Curtis Flowers, a 39-year-old African-American is to stand trial for an unprecedented sixth time for the murder of four people in Mississippi in 1996.
So far, two of his trials have resulted in mistrials and three in convictions that were later overturned.

http://news.bbc.co.uk/2/hi/americas/8377236.stm

WithoutAPaddle

#1
The BBC article cited above is needlessly inflammatory and IMHO, poorly written, but I investigated this further and there is a lot of merit to the notion that defendant Flowers has not been treated fairly by the Mississippi justice system.  You  can read more on the subject at the Friend's of Justice web page dedicated to this case.

Basically, white jurors hearing the evidence believe it proves Flowers guilty beyond a reasonable doubt, while black jurors do not.  In what I consider to have been the fairest of the five trials, the seven white jurors voted to convict while the five black jurors voted to acquit.  The prosecution, which had previously used all of its peremptory challenges to arbitrarily exclude black jurors - resulting in that guilty verdict being overturned - has since even tried to have a special law passed allowing it to move the trial to another venue as they could get a more favorable (read: "hanging") jury elsewhere.

Based on the evidence as presented in the Friends of Justice article, I wouldn't vote to convict, but in fairness to the prosecution, it is an advocacy piece and so it may not show all of the strengths of the prosecution's case or the weaknesses of the defense's.

It is inaccurate to say that the linked article alleged that "jury members" had been abused, since the article only refers to an incident involving just one juror: a Mr. James Bibbs.  According to the judge, juror Bibbs had attempted to persuade other jurors that some police had testified inaccurately regarding their investigation of the crime based on his own personal knowledge of the situation that he had gleaned by having been in the proximity of their investigation while the crime was being investigated.  The judge claimed that Mr.
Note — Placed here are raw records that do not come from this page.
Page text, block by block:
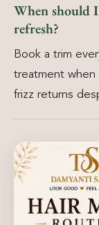
When should
refresh?
Book a trim
treatment
frizz returns

Bibbs had committed perjury by having sworn, during voir dire, that he had no personal knowledge of the matter beyond that which he had read or heard in the media, but in fairness to juror Bibbs, at the time he swore that, he probably didn't consider that he might eventually hear an officer testify to having been on the crime scene investigating the crime at a place and time where and when Bibbs was present, and that the officer's testimony in that regard would be inconsistent with Bibbs's recollections.  Perjury is very difficult to prove, and in this instance, it would have been impossible to prove even if it were true.  While it was reckless of the judge to make his accusation from the bench, I am inclined to regard it as an example of garden-variety stupidity by a judge who had become exasperated by seeing that this one hold-out had basically blown the fifth trial in this matter that had been held over a span of twelve years.